Most of the Document and Records Management (EDRMS) projects that I’ve worked on, or have had visibility to, have all worked on the premise that they needed to migrate their old documents from legacy systems (usually shared network folders) on to the new EDRMS. This is not surprising considering the issues and challenges that most organisations have with managing their business documents in shared network folders (covered in my previous post).
However, despite all the good intentions to migrate, when it came to it, most of these organisations actually performed very little document migration. Perhaps it was when the realisation hit home about everything that needed to be done to get those documents migrated and the challenges, effort and cost involved, that they questioned if there really was a business case for doing it? In the end, most only migrated the minimum number of documents.
The analogy is like documents attempting to emigrate into “ECMland” from their shared folder homeland, but most of them being turned away at the border. Sorry, you are not coming in, you’ve not gained enough “entry points”, you are simply too much hassle for me to process (see key challenges discussed below).
There are, of course, many organisations that have performed very large document migrations, and continue to do so. However, there are also many organisations that shy away from document migration and this post reflects my observations as to why this might be so.
Key challenges to document migration
Marc Fresko has written a good paper on the what, why, how, who, when and where of document migration. Focusing in on the “what”, the starting point of any document migration exercise, this is usually done in the form of an “as is” inventory or information audit whose purpose is to build a picture of the type, usage, owner and volume of documents across the shared folders. Many EDRMS vendors and third parties (such as www.foldersizes.com) provide tools to assist in this process by crawling and analysing the shared folders, reporting on what they find, identifying potential duplicates and recommending what documents could potentially be cleansed (retired / deleted / moved elsewhere).
Whilst there is certainly some manual review and validation work required to get that overall “what documents do we have” perspective, this falls well short in comparison to the level of manual work required in order to identity and make a decision on what documents to actually migrate and preparing them for the migration.
For example, some of the common challenges include:
- Version Control – Finding different versions of the same document scattered across shared folders, idenfitying which is the latest version and configuring the migration tool to upload the documents in the right order (so as all the versions are uploaded in sequence);
- Metadata – Documents need to be classified and tagged with appropriate metadata on upload into the EDMRS. This can involve significant manual work although it is usually possible to semi-automate aspects of this process.
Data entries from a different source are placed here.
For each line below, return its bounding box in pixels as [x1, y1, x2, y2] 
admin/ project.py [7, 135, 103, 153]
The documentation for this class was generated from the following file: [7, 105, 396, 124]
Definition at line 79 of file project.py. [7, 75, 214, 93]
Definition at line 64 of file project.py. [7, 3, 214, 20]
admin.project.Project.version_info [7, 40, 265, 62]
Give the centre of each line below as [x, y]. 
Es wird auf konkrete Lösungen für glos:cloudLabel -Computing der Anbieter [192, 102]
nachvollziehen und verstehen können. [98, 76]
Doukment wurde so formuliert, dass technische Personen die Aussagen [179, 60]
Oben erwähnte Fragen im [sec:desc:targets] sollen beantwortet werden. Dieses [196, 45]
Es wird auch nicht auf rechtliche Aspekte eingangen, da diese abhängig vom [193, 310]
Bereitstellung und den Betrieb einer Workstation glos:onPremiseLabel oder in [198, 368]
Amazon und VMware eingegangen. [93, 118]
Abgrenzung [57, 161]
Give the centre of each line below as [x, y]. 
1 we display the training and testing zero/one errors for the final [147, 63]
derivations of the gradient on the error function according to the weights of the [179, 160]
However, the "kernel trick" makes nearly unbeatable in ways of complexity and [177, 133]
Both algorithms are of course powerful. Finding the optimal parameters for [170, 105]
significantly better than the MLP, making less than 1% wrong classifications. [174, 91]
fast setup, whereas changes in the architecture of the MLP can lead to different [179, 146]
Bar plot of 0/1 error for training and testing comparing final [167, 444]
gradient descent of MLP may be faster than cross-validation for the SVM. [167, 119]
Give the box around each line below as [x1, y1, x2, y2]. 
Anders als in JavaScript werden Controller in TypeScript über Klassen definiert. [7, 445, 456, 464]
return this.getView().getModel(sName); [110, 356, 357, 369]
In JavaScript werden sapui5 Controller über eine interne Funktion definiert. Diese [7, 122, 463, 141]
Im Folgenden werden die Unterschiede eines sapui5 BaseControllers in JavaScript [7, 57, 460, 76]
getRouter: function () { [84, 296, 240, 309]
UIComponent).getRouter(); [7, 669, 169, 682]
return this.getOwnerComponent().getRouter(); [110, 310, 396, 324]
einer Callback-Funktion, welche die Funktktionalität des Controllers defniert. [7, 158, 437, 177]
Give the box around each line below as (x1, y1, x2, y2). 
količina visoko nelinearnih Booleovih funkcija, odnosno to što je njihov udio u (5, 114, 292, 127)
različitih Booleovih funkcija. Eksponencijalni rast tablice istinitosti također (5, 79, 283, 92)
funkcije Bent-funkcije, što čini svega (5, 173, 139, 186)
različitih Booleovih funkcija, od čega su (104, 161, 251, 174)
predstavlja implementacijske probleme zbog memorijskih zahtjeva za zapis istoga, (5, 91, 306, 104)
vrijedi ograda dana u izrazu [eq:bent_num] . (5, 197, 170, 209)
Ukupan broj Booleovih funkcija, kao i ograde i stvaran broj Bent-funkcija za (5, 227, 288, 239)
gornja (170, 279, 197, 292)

For example, a number of techniques can be used such as inferring metadata from the folder structure where a document is stored, inferring metadata based on file name conventions used, by extracting property fields from Office documents (and mapping them to metadata fields) and by using classification tools to analyse the contents of the document and assigning a “best-guess” value for metadata;
- Security and Access Control – Rules can be setup to assign appropriate security and access control to documents on upload into the EDMRS. However, it can be dangerous to do this unilaterally and will therefore require some manual intervention;
- Relationships and Dependencies – Many documents may have embedded links within them to other documents on shared folders. Once the documents are migrated, these links will no longer work unless the migration tool is clever enough to automatically re-link them to the associated (and also migrated) documents in the EDRMS.
Although good document migration tools can significantly ease the burden of migration, the overall resource effort required to analyse, design and implement the migration can still be quite significant. The work also requires a lot of “air-time” with the business owners of the documents, unfortunately often the type of people who have little free time to give, which can add further complications and delays to the migration process.
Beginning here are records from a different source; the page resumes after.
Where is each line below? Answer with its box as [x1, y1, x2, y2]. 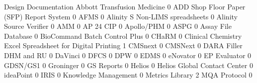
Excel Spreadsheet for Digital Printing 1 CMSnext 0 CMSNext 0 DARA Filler [4, 40, 243, 51]
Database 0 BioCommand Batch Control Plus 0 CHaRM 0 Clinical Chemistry [4, 30, 242, 41]
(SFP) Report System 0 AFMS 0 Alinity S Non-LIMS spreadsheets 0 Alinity [4, 11, 238, 21]
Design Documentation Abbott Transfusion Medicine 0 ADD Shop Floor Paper [4, 1, 246, 11]
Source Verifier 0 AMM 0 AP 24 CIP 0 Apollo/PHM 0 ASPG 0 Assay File [4, 21, 232, 31]
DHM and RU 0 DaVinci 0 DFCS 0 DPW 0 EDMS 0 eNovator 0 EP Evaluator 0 [4, 50, 252, 60]
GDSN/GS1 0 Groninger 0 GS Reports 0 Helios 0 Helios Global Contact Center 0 [4, 60, 253, 70]
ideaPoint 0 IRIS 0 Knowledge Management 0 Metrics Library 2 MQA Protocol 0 [4, 70, 253, 80]
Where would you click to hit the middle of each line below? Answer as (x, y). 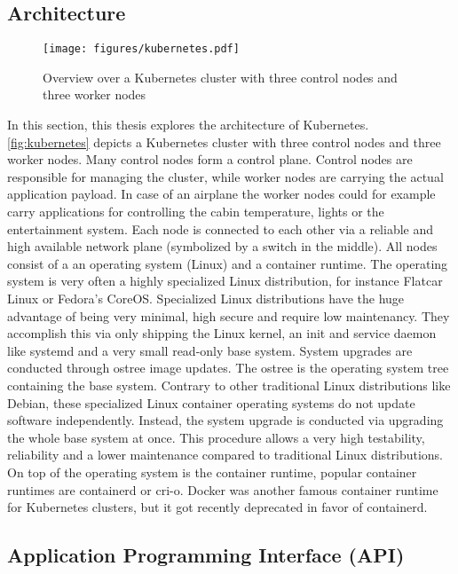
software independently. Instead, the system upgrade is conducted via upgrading (225, 420)
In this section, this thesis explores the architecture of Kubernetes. (188, 125)
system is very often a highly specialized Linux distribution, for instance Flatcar (225, 281)
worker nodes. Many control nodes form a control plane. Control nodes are (210, 159)
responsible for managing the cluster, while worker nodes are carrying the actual (225, 176)
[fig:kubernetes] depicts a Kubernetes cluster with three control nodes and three (224, 142)
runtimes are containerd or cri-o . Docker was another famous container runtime (223, 489)
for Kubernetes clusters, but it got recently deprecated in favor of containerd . (217, 507)
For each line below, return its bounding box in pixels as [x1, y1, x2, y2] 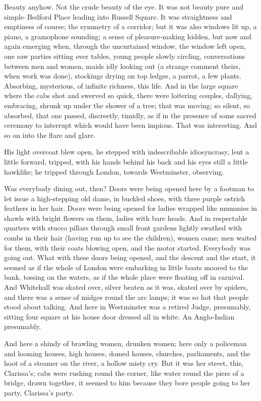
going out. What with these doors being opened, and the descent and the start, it [4, 252, 256, 263]
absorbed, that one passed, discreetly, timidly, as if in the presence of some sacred [4, 110, 256, 120]
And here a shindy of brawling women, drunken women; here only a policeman [4, 338, 247, 348]
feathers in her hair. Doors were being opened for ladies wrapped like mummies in [4, 203, 257, 213]
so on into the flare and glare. [4, 129, 95, 140]
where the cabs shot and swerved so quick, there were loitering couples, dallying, [4, 90, 252, 101]
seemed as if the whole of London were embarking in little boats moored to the [4, 262, 248, 272]
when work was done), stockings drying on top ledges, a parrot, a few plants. [4, 70, 241, 81]
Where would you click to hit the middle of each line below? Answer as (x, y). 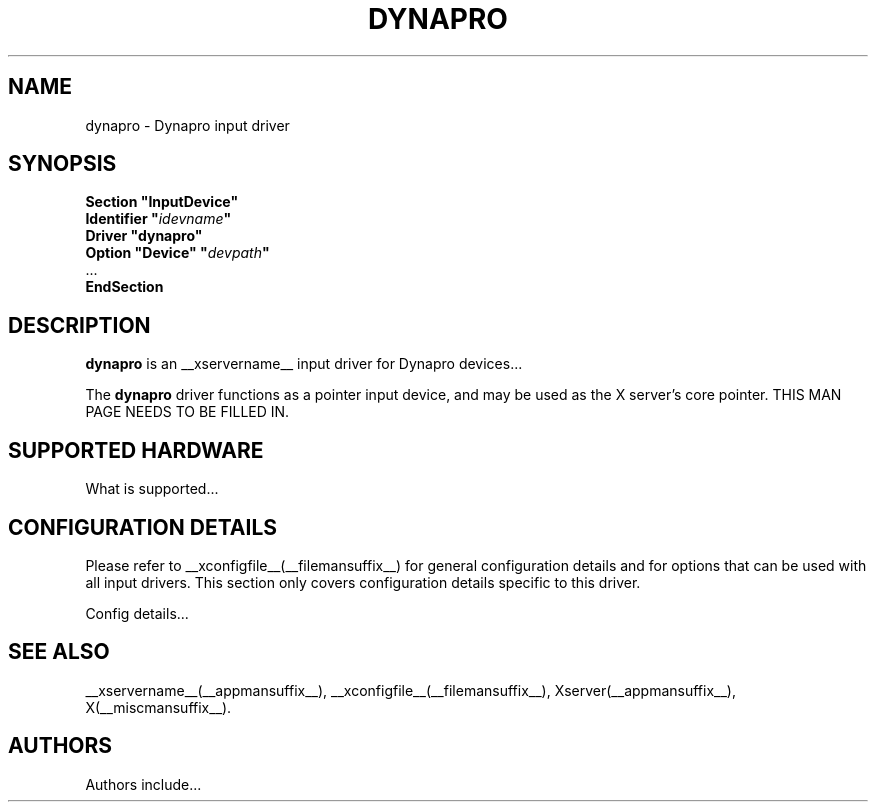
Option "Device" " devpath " (177, 253)
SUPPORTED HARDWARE (136, 450)
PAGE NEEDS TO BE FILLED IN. (187, 412)
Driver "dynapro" (144, 236)
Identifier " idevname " (158, 219)
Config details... (137, 613)
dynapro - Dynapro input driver (187, 125)
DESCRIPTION (79, 325)
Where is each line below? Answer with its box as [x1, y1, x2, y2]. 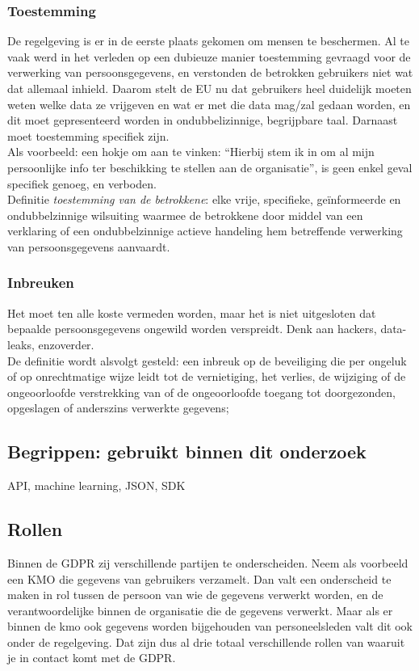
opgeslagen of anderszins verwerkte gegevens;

Faced with the challenges, effort and costs involved in performing a large-scale document migration, many organisations decide to scale back on the scope and number of documents to migrate.
The rationale is that it isn’t worth it when you consider that, for most organisations, only a small subset of documents, usually the most recent, are accessed on a regular basis. This concept is illustrated in the diagram below.
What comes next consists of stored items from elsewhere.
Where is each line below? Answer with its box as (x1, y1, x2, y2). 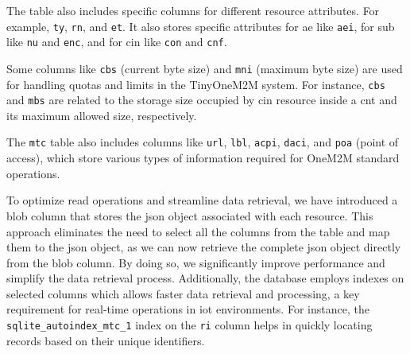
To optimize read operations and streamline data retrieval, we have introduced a (6, 192, 398, 208)
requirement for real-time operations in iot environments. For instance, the (6, 301, 369, 317)
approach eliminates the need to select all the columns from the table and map (6, 223, 390, 239)
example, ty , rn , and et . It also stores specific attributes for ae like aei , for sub (6, 18, 395, 34)
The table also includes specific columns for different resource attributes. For (6, 2, 380, 18)
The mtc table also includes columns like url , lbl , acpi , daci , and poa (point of (6, 134, 399, 150)
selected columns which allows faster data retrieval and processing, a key (6, 285, 360, 301)
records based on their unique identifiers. (6, 332, 205, 348)
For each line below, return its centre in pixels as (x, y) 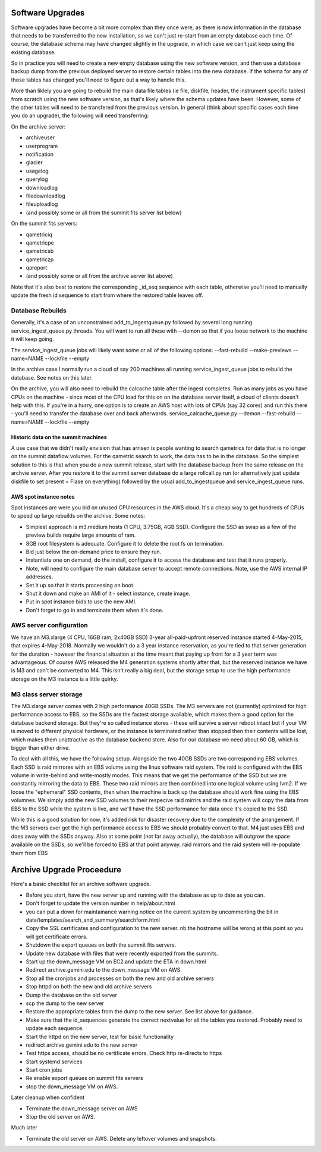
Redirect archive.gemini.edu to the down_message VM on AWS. (104, 970)
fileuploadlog (42, 204)
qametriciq (39, 234)
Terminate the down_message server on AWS (82, 1108)
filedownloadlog (45, 196)
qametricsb (40, 251)
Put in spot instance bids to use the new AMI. (81, 602)
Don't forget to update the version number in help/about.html (100, 903)
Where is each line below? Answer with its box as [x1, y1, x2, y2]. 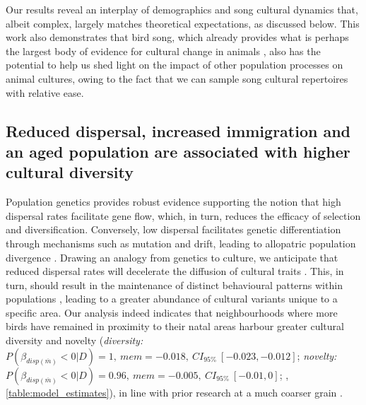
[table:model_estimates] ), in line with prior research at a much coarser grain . [6, 385, 343, 399]
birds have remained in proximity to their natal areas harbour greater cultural [6, 319, 344, 334]
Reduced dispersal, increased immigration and [6, 119, 351, 141]
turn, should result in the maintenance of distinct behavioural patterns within [6, 277, 343, 292]
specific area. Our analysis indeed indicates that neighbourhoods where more [6, 305, 338, 319]
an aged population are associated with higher [6, 140, 350, 162]
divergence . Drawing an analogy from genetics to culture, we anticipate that [6, 250, 338, 264]
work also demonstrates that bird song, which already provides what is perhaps [6, 30, 349, 45]
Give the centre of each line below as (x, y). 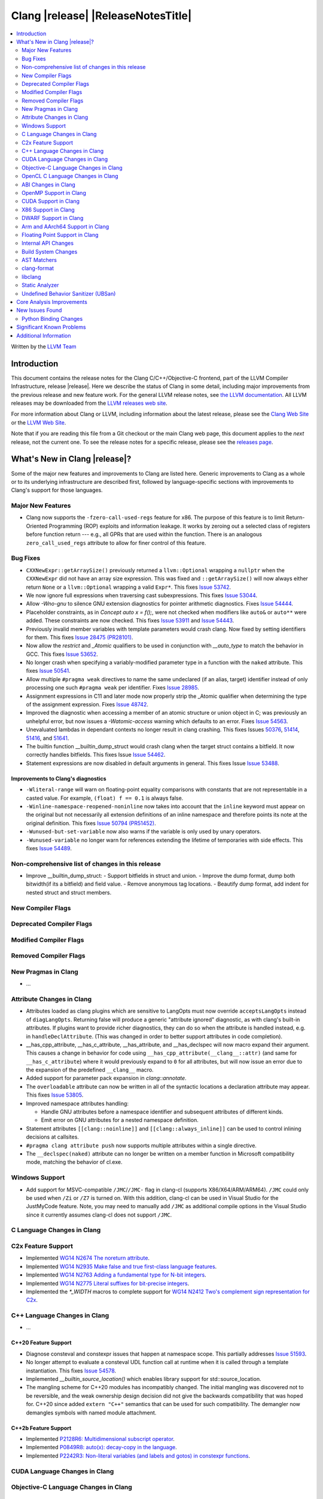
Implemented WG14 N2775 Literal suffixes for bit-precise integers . (108, 1283)
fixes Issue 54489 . (49, 848)
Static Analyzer (40, 285)
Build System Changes (50, 251)
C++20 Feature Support (41, 1343)
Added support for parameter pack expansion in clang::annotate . (106, 1078)
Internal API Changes (48, 243)
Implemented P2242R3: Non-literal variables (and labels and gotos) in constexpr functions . (138, 1456)
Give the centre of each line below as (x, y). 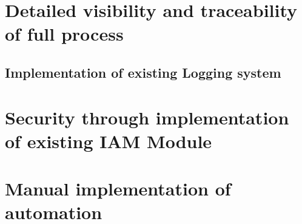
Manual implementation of (118, 188)
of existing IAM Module (109, 141)
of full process (64, 34)
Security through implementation (147, 117)
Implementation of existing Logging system (143, 72)
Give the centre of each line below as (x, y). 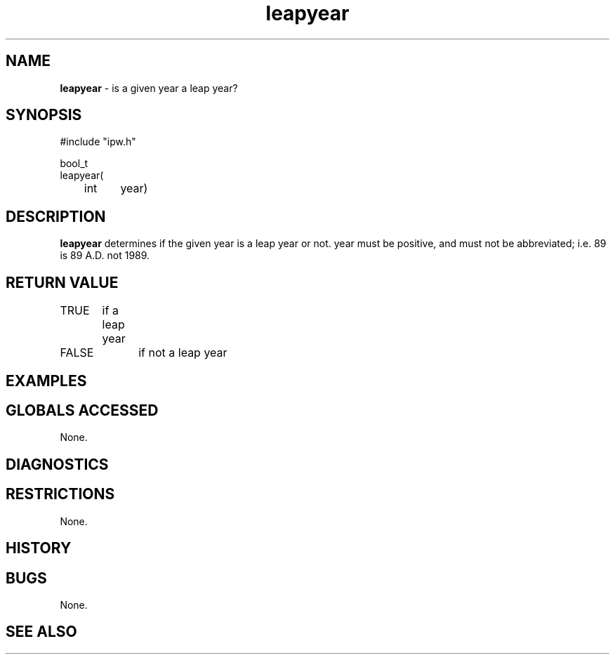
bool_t (74, 164)
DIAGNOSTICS (57, 464)
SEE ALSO (41, 632)
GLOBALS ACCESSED (82, 410)
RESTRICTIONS (60, 494)
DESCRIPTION (56, 216)
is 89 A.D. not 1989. (105, 256)
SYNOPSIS (44, 115)
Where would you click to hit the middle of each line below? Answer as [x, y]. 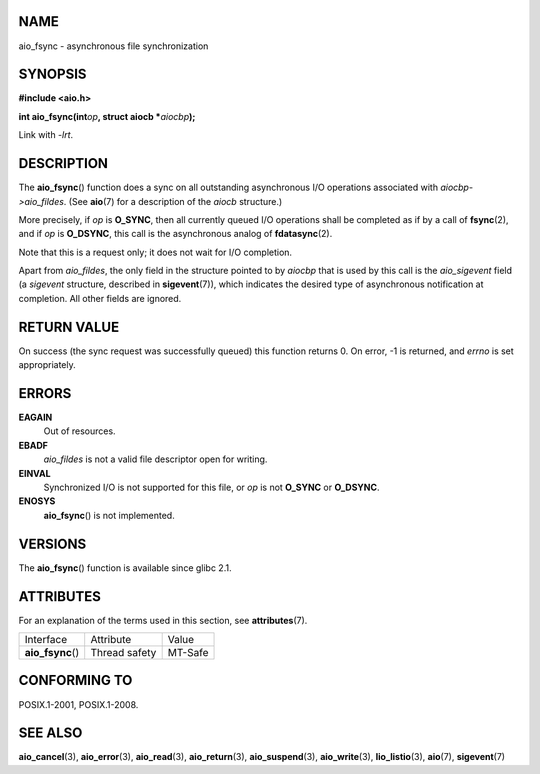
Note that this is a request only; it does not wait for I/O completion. [155, 252]
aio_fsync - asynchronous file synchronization [113, 46]
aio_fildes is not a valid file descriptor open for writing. [155, 459]
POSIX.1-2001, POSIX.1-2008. [78, 704]
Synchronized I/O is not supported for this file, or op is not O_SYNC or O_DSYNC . [211, 487]
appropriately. [47, 365]
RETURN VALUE [69, 326]
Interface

As a compromise to a full migration, the approach that I’ve often seen taken involves migrating frequently used / important documents up-front, leaving the remainder in the shared folders and progressively migrating them on demand (as and when required).
Although less intensive on manpower, this approach does come with some complications:
- There may be people and process issues around the co-existence of migrated documents in the EDRMS and non-migrated documents still in the shared folders. This needs to be mitigated by careful end-user training with clear operational guidance;
- What happens to the shared folders? Most organisations tend to make the (designated) shared folders read-only but indexed by a search engine, with the goal that all new business documents are stored and managed in the EDRMS and with a longer term view to decommission the shared folders.
Out of interest, I know of some organisations that decided not to migrate any documents, starting completely fresh in their new EDRMS.
I would welcome your feedback on what I’ve written in this post and the approach that you, or your customer, has taken regards document migration. Arlene Spence provides an interesting discussion on the handling of shared drives in her Scrubbing Content series of posts.